§ Requirement
For each entry, output its words exactly and leave any picture behind.

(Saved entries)

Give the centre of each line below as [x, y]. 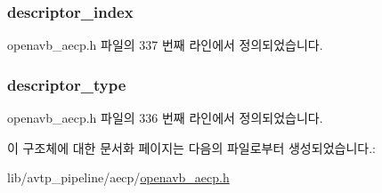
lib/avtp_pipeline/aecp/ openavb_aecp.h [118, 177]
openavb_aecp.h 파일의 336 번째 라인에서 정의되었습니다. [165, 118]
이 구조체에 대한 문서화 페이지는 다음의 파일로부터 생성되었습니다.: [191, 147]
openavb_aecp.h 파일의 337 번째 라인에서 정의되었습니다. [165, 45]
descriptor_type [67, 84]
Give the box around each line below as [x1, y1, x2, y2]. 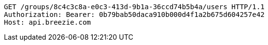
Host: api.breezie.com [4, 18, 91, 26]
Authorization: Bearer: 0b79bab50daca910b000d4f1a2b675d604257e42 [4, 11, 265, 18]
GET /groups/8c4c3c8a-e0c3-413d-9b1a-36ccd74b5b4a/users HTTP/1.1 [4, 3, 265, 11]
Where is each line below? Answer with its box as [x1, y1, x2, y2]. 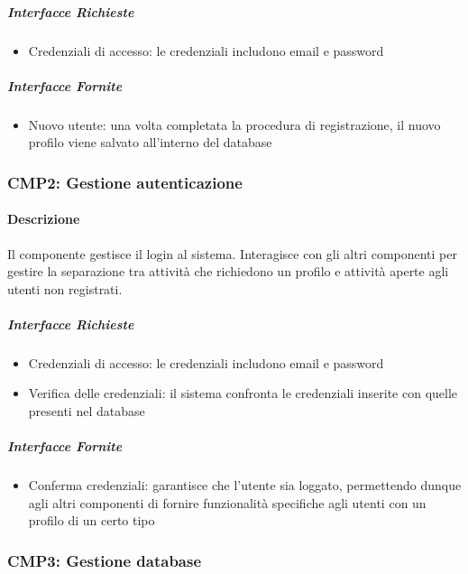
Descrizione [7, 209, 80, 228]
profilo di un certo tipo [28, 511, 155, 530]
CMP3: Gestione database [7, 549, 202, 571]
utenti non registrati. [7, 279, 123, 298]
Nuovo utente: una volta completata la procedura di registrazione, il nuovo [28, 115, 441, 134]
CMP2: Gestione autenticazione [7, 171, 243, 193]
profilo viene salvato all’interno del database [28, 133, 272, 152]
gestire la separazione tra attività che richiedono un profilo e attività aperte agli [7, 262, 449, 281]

§ Answer for the task
Give the centre of each line below as [x, y]. 
lib/avtp_pipeline/aecp/ openavb_aecp.h [118, 177]
openavb_aecp.h 파일의 336 번째 라인에서 정의되었습니다. [165, 118]
이 구조체에 대한 문서화 페이지는 다음의 파일로부터 생성되었습니다.: [191, 147]
openavb_aecp.h 파일의 337 번째 라인에서 정의되었습니다. [165, 45]
descriptor_type [67, 84]
Give the box around each line below as [x1, y1, x2, y2]. 
Host: api.breezie.com [4, 18, 91, 26]
Authorization: Bearer: 0b79bab50daca910b000d4f1a2b675d604257e42 [4, 11, 265, 18]
GET /groups/8c4c3c8a-e0c3-413d-9b1a-36ccd74b5b4a/users HTTP/1.1 [4, 3, 265, 11]
Where is each line below? Answer with its box as [x1, y1, x2, y2]. 
Descrizione [7, 209, 80, 228]
profilo di un certo tipo [28, 511, 155, 530]
CMP3: Gestione database [7, 549, 202, 571]
utenti non registrati. [7, 279, 123, 298]
Nuovo utente: una volta completata la procedura di registrazione, il nuovo [28, 115, 441, 134]
CMP2: Gestione autenticazione [7, 171, 243, 193]
profilo viene salvato all’interno del database [28, 133, 272, 152]
gestire la separazione tra attività che richiedono un profilo e attività aperte agli [7, 262, 449, 281]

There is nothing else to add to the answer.